Yes, it is possible; that is the route I took for my first two attempts. It may be a little shorter because, unlike the PCT, it lacks switchbacks. The trail goes straight up the valley, crosses the creek, then becomes very primitive and slow, side-hilling through vine maple, more like glorified bushwacking. Then it proceeds straight up a steep buttress to Joe Lake, after which you can traverse up grassy slopes to the PCT. Though it may be shorter, the Gold Creek approach is more work. Snow is not a factor at this date.

 

I'm still extremely irritated that I didn't bring the map, or at least study it beforehand. If I had just hiked another quarter mile, reaching the saddle would have been a cakewalk. madgo_ron.gif

Posted

treknclime- Check out Mineral Creek as an easy approach. We did that route and it made for an easy approach. I think total round trip dist. was about 12 miles. You pick up the PCT at approx. 4 miles, leave it in another 1/2mile or so at the 5400' notch that drops down to glacier lake.

Posted

I finally got there via Mineral Creek on Friday. The irony is not lost on me that I drove an additional 110 miles round trip (past Snoqualmie to Roslyn, Cle Elum Lake, Cooper Pass Rd, etc.) in order to avoid an additional 10 miles of hiking. Weather was exceedingly pleasant. I hiked the PCT to the western aspect, then scrambled the most likely looking gully. It was still the wrong one, but as I was no longer climbing on instrument rating, I could make my way down to the saddle on visual. Chikamin's eastern aspect is more aesthetic than the western, but I descended to the west anyway, because my time was short.
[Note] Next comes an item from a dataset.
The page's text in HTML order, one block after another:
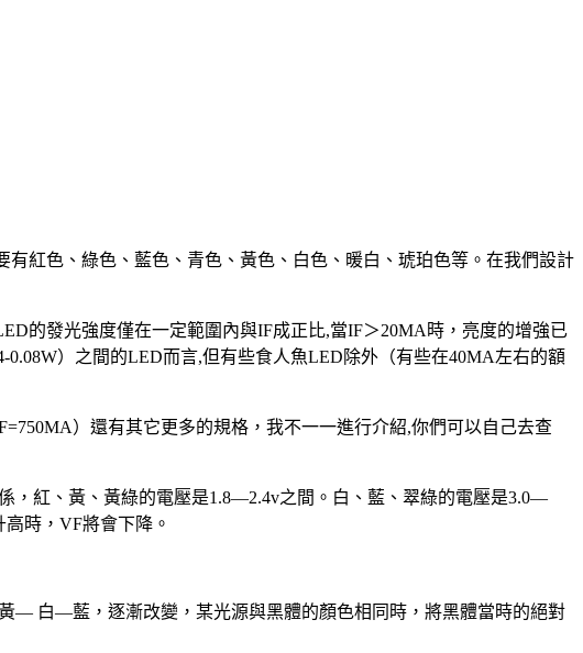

I was not able to read the names on the rock. I did a search on NWHikers.net and found a highly informative post by HarryMajors that not only explains the names, but provides historical background. Link

 

Anyone who aims for the summit of Chikamin is advised to do so either for historical interest (i.e. the rock) or for the view (which is excellent), because the climbing is not particularly pleasant. One can climb Chikamin in one day from either Snoqualmie or Mineral Creek, but it might be more fun to camp in the Spectacle Lake area and climb several peaks in a long weekend; Chikamin, Lemah, Chimney Rock, Summit Chief would be reasonable day climbs all from the same properly situated camp. Perhaps one day I will take such a trip, though for October I have only single days off and have had to fit my alpine jaunts into six and eight hour periods.